> **Exercise**
The expected result is an exact restatement of the data, free of pictures.

Saved data entries
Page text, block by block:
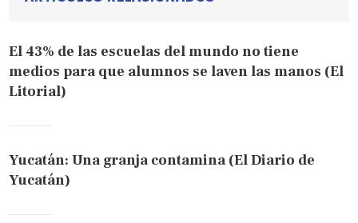
El 43% de las escuelas del mundo no tiene
medios para que alumnos se laven las manos (El
Litorial)
Yucatán: Una granja contamina (El Diario de
Yucatán)
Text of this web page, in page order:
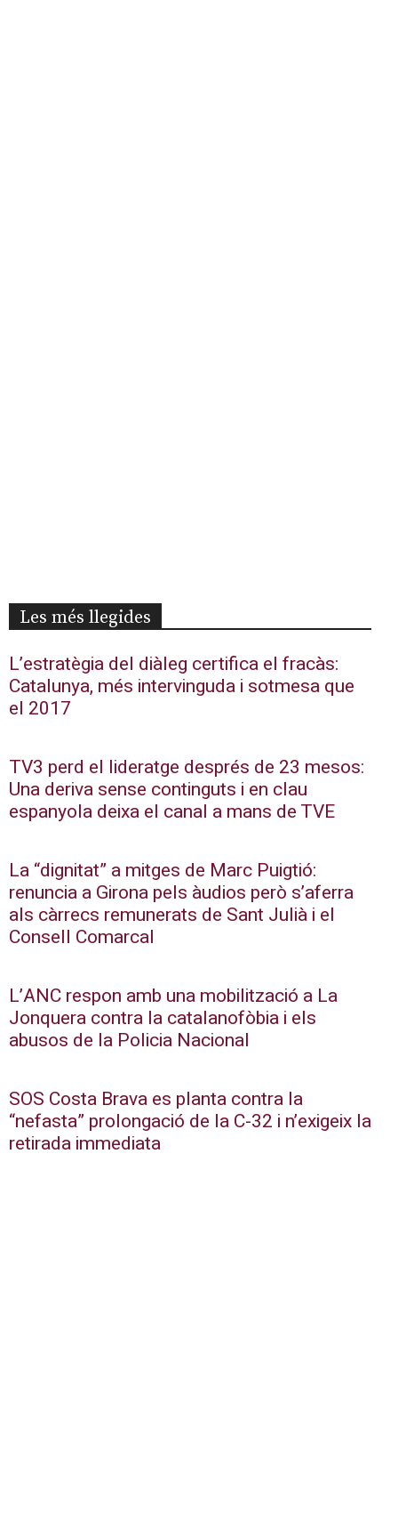
Les més llegides
L’estratègia del diàleg certifica el fracàs:
Catalunya, més intervinguda i sotmesa que
el 2017
TV3 perd el lideratge després de 23 mesos:
Una deriva sense continguts i en clau
espanyola deixa el canal a mans de TVE
La “dignitat” a mitges de Marc Puigtió:
renuncia a Girona pels àudios però s’aferra
als càrrecs remunerats de Sant Julià i el
Consell Comarcal
L’ANC respon amb una mobilització a La
Jonquera contra la catalanofòbia i els
abusos de la Policia Nacional
SOS Costa Brava es planta contra la
“nefasta” prolongació de la C-32 i n’exigeix la
retirada immediata
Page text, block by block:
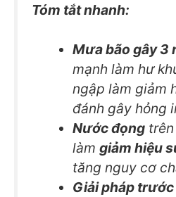
Tóm tắt nhanh:
Mưa bão gây 3
mạnh làm hư
ngập làm giảm
đánh gây hỏng
Nước đọngtrên
làm giảm hiệu
tăng nguy cơ
Giải pháp trước
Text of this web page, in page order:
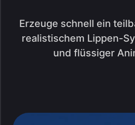
Erzeuge schnell ein
realistischem Lippen-
und flüssiger
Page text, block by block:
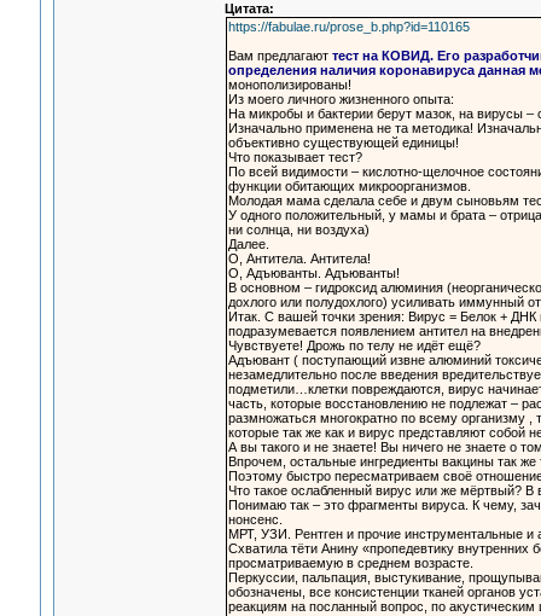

> **Written solution**
Page text, block by block:
El 43% de las escuelas del mundo no tiene
medios para que alumnos se laven las manos (El
Litorial)
Yucatán: Una granja contamina (El Diario de
Yucatán)
Text of this web page, in page order:
Les més llegides
L’estratègia del diàleg certifica el fracàs:
Catalunya, més intervinguda i sotmesa que
el 2017
TV3 perd el lideratge després de 23 mesos:
Una deriva sense continguts i en clau
espanyola deixa el canal a mans de TVE
La “dignitat” a mitges de Marc Puigtió:
renuncia a Girona pels àudios però s’aferra
als càrrecs remunerats de Sant Julià i el
Consell Comarcal
L’ANC respon amb una mobilització a La
Jonquera contra la catalanofòbia i els
abusos de la Policia Nacional
SOS Costa Brava es planta contra la
“nefasta” prolongació de la C-32 i n’exigeix la
retirada immediata
Page text, block by block:
Tóm tắt nhanh:
Mưa bão gây 3
mạnh làm hư
ngập làm giảm
đánh gây hỏng
Nước đọngtrên
làm giảm hiệu
tăng nguy cơ
Giải pháp trước
Text of this web page, in page order:
Erzeuge schnell ein
realistischem Lippen-
und flüssiger
Page text, block by block:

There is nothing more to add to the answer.